Print the listing below exactly, images excluded.

EXERCISE MATERIALS =
Content starts

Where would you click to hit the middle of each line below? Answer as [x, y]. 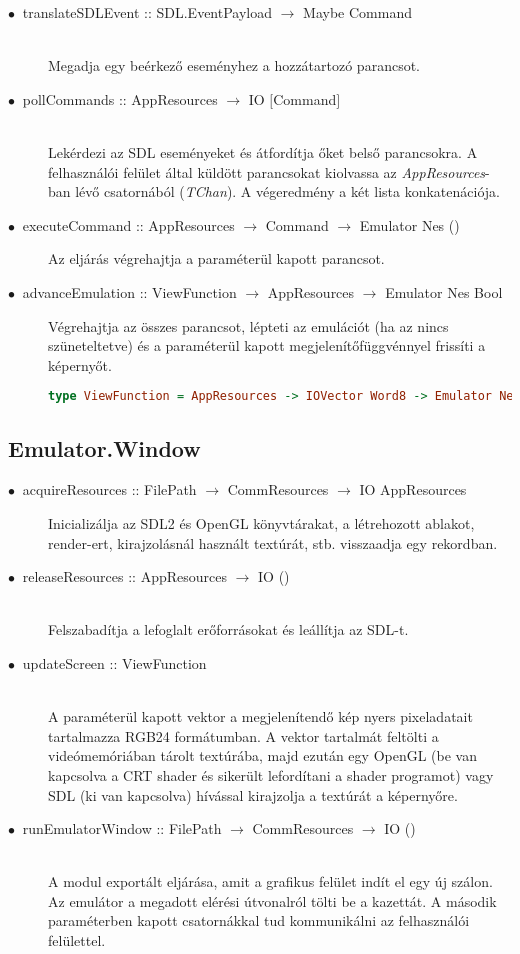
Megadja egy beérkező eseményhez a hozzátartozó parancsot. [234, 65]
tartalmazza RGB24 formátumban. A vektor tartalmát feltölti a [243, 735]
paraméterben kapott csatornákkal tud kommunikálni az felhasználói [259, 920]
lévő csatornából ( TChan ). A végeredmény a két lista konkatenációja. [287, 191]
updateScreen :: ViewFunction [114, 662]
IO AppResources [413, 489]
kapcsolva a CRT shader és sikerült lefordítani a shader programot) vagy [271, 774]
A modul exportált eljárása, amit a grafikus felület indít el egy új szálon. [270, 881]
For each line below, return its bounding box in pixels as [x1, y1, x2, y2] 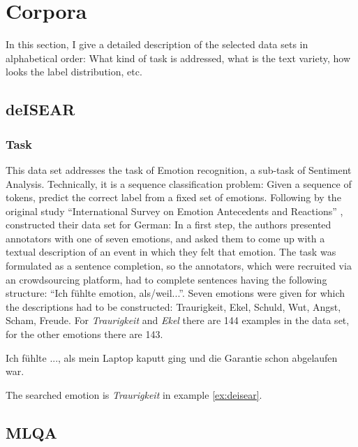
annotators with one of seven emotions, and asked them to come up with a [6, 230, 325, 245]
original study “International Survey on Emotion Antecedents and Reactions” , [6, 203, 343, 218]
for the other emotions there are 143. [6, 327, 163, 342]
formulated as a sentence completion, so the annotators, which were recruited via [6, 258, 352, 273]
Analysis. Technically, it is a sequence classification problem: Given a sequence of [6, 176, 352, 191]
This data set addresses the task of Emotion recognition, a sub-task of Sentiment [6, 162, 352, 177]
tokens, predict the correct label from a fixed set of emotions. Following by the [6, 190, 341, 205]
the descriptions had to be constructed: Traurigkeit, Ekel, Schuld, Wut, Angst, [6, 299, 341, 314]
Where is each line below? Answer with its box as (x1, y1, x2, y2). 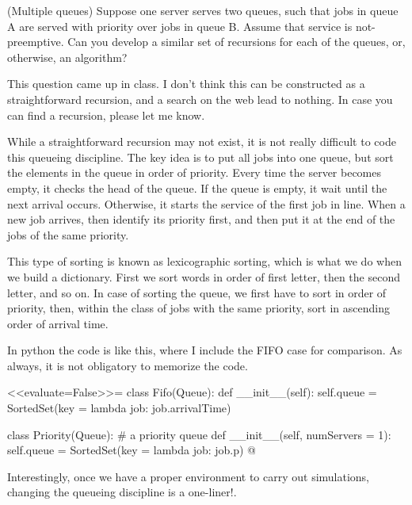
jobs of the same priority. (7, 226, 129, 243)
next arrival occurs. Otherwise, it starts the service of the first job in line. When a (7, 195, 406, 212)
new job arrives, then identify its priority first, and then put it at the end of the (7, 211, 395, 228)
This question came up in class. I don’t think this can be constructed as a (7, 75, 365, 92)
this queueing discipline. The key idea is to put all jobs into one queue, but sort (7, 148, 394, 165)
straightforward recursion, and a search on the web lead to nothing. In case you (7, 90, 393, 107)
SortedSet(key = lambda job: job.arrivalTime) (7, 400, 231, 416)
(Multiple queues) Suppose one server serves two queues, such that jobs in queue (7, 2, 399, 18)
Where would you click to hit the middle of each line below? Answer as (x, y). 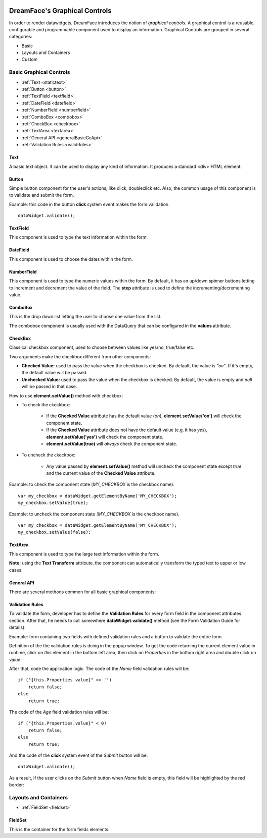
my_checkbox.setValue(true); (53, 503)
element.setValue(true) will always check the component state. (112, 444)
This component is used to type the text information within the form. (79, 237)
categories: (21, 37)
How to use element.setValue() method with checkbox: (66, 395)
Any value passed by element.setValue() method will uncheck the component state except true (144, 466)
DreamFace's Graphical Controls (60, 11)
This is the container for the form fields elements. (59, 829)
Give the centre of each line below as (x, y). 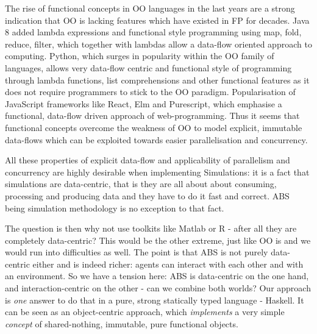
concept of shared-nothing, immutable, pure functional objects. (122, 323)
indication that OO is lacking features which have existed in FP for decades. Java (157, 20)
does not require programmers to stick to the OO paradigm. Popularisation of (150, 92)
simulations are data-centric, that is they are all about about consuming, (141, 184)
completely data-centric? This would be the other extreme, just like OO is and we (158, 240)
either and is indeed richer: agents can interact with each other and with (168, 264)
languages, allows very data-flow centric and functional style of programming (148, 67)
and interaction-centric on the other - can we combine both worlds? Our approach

Content ends

ANSWER FOR THIS EXERCISE =
Where would you click to hit the middle of each line below? Answer as [x, y]. 
Megadja egy beérkező eseményhez a hozzátartozó parancsot. [234, 65]
tartalmazza RGB24 formátumban. A vektor tartalmát feltölti a [243, 735]
paraméterben kapott csatornákkal tud kommunikálni az felhasználói [259, 920]
lévő csatornából ( TChan ). A végeredmény a két lista konkatenációja. [287, 191]
updateScreen :: ViewFunction [114, 662]
IO AppResources [413, 489]
kapcsolva a CRT shader és sikerült lefordítani a shader programot) vagy [271, 774]
A modul exportált eljárása, amit a grafikus felület indít el egy új szálon. [270, 881]
For each line below, return its bounding box in pixels as [x1, y1, x2, y2] 
annotators with one of seven emotions, and asked them to come up with a [6, 230, 325, 245]
original study “International Survey on Emotion Antecedents and Reactions” , [6, 203, 343, 218]
for the other emotions there are 143. [6, 327, 163, 342]
formulated as a sentence completion, so the annotators, which were recruited via [6, 258, 352, 273]
Analysis. Technically, it is a sequence classification problem: Given a sequence of [6, 176, 352, 191]
This data set addresses the task of Emotion recognition, a sub-task of Sentiment [6, 162, 352, 177]
tokens, predict the correct label from a fixed set of emotions. Following by the [6, 190, 341, 205]
the descriptions had to be constructed: Traurigkeit, Ekel, Schuld, Wut, Angst, [6, 299, 341, 314]
Where is each line below? Answer with its box as (x1, y1, x2, y2). 
jobs of the same priority. (7, 226, 129, 243)
next arrival occurs. Otherwise, it starts the service of the first job in line. When a (7, 195, 406, 212)
new job arrives, then identify its priority first, and then put it at the end of the (7, 211, 395, 228)
This question came up in class. I don’t think this can be constructed as a (7, 75, 365, 92)
this queueing discipline. The key idea is to put all jobs into one queue, but sort (7, 148, 394, 165)
straightforward recursion, and a search on the web lead to nothing. In case you (7, 90, 393, 107)
SortedSet(key = lambda job: job.arrivalTime) (7, 400, 231, 416)
(Multiple queues) Suppose one server serves two queues, such that jobs in queue (7, 2, 399, 18)
Where would you click to hit the middle of each line below? Answer as (x, y). 
my_checkbox.setValue(true); (53, 503)
element.setValue(true) will always check the component state. (112, 444)
This component is used to type the text information within the form. (79, 237)
categories: (21, 37)
How to use element.setValue() method with checkbox: (66, 395)
Any value passed by element.setValue() method will uncheck the component state except true (144, 466)
DreamFace's Graphical Controls (60, 11)
This is the container for the form fields elements. (59, 829)
Give the centre of each line below as (x, y). 
concept of shared-nothing, immutable, pure functional objects. (122, 323)
indication that OO is lacking features which have existed in FP for decades. Java (157, 20)
does not require programmers to stick to the OO paradigm. Popularisation of (150, 92)
simulations are data-centric, that is they are all about about consuming, (141, 184)
completely data-centric? This would be the other extreme, just like OO is and we (158, 240)
either and is indeed richer: agents can interact with each other and with (168, 264)
languages, allows very data-flow centric and functional style of programming (148, 67)
and interaction-centric on the other - can we combine both worlds? Our approach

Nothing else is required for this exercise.